01HNNWZ0MV43FF · 20h ago
It's especially bad in the US where the folks in power are talking about invading our own cities and declaring that trans people should not own guns
koakuma-chan · 20h ago
What's EFF?
jdlshore · 20h ago
Electronic Frontier Foundation, a non-profit championing the hacker ethic.
superb_dev · 20h ago
The Electronic Frontier Foundation
gjvc · 20h ago
CamperBob2 · 20h ago
Indeed, and they used to be almost unified. Not so much anymore.
amelius · 10h ago
I'm seeing a lot of AI being demoed recently ...
whizzter · 8h ago
While correct for many parts this article gets a few things wrong imho,

- People in the early 90s probably weren't there so much for the demos as for the swapping (ie game copying), it was called copy-parties before it was called lan or demoparties.

--> As such , the numbers of really active sceners was probably about the same all through the 90s up until 2000, the decline in some areas was probably more a function of money being available to talented people as well as the internet overtaking reasons for gatherings (being copying or gaming)

- "The farting around with 6502's (C64) and blitters(Amiga)" is partly a Swedish thing. (related to the mentioned Dreamhack lan/esport-parties)

--> Those who never left and/or are return-ees (people with grown kids) are heavily into those retro-machines because they were a tad older and grew up with that and always held that special place for them. The last large Swedish demo-generations are still tied up in their careers and/or kids and haven't really begun returning (if they ever will thatis).

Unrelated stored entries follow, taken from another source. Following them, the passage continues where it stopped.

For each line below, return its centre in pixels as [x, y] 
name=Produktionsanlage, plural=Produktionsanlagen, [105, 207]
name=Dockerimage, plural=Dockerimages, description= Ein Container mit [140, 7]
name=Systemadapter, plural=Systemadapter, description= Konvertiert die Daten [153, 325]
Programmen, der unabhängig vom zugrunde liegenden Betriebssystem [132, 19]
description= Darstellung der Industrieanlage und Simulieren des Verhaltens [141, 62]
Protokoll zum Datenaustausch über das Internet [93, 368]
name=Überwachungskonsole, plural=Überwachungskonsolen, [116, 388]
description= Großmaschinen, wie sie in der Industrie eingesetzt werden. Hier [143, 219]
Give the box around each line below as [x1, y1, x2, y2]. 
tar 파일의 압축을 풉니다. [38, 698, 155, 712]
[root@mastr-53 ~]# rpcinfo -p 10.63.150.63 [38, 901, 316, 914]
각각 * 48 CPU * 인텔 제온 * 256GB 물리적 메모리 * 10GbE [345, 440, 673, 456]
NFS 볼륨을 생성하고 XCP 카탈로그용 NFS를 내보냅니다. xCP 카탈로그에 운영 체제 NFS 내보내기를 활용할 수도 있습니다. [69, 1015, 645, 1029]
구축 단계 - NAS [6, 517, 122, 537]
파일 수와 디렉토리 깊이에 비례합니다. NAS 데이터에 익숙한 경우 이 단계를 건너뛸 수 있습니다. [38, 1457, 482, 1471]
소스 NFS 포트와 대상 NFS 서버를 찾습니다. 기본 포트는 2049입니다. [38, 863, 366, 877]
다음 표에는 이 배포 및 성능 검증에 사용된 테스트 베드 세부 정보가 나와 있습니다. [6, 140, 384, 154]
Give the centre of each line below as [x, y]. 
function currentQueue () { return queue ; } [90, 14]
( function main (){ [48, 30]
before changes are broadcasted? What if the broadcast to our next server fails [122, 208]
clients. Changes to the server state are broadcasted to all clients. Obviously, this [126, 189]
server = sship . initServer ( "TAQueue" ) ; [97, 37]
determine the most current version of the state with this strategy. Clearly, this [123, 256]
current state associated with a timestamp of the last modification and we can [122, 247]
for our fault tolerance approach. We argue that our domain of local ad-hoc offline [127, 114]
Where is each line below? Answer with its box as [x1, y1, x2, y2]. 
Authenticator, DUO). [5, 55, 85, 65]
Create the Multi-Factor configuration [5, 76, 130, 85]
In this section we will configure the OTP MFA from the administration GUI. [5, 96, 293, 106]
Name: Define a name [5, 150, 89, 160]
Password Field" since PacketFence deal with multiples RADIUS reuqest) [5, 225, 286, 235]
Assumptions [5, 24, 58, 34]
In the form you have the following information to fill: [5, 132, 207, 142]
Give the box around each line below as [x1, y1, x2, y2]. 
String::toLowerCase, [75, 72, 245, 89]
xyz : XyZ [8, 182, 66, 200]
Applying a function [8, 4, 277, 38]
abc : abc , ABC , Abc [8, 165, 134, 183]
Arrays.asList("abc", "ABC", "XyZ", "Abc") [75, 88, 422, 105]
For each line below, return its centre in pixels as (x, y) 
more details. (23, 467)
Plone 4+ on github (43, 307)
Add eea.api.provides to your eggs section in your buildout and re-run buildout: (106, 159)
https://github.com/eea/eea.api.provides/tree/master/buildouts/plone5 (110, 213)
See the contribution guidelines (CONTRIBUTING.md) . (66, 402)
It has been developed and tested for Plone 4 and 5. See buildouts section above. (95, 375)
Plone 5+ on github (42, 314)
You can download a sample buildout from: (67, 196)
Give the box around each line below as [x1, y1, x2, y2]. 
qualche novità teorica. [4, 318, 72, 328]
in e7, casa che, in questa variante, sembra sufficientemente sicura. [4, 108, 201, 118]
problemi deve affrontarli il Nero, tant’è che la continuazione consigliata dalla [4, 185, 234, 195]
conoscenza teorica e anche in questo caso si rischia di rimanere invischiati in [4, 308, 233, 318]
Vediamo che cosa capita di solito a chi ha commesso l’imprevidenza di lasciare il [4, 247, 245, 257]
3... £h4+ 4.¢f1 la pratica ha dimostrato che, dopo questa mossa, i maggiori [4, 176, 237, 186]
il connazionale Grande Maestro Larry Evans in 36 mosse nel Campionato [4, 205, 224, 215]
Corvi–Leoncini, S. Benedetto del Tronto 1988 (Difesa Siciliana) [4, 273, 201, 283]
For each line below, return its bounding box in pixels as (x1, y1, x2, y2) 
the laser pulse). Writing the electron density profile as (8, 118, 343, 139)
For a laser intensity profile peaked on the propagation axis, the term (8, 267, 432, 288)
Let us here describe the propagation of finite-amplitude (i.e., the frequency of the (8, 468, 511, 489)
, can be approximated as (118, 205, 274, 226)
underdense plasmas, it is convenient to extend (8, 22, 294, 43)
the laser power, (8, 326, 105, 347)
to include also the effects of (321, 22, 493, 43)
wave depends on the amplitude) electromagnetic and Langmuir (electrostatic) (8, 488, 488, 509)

- The actually somewhat eventful story of Dreamhack (And the early demise of the Swedish demoscene rejuvenation)

--> Swedish sceners started earlier to get adopted into commercial endeavors, but the death-knell was that a deadly discotheque fire in Gothenburg had happened a few weeks before the 1998 Dreamhack event, rowdy sceners were thrown out since a nervous organization didn't dare have any scandalous behavior after pressure from teen parents with sceners subsequently deciding to start boycotting Dreamhack. Once that rift had happened and quality suffered there was never any real push about keeping the demoscene as a part of their lan-focused culture with an eventual total demise happening.

I think cultures have thresholds, we tried and actually managed some rejuvenation while some of us in that last large Swedish generation was still in our 20s (however as the article points out, it was a trickle and we were probably too few with the wrong focus perhaps), now in our 40s we're probably not going to be inspiring any teens directly.

Also the engagement threshold, as many from our generations are now established professionals (like from people that designed the EA-Frostbite engine,etc) the quality put out as "side-projects" are still enormously more adept than what beginners can approach, yet feeble compared to the pure engineering effort managed by the professional game making tools.

Sure you can easily partake, but it's probably demotivating knowing that what you make has such a long way to go (we feel it ourselves).

Will it die out totally? I was actually more worried 5-10 years ago, kids need creative outlets and the entire AI-storm that might make some demotivated will also create more unemployment for capable people, and after all, the golden eras were during times when kids were getting talented but couldn't find jobs for those talents.

ChrisArchitect · 18h ago
Dunno about state of the scene insights, but earlier this week this submission got some positive attention here.

Interview with Japanese Demoscener 0b5vr

https://news.ycombinator.com/item?id=45137245

charcircuit · 20h ago
From my perspective these evolved into game jams. I feel like if you only count competitions for old, outdated platforms these won't be getting as many new comers as other platforms that are common place and easy to develop for. Hosting them purely via the internet made them more accessible.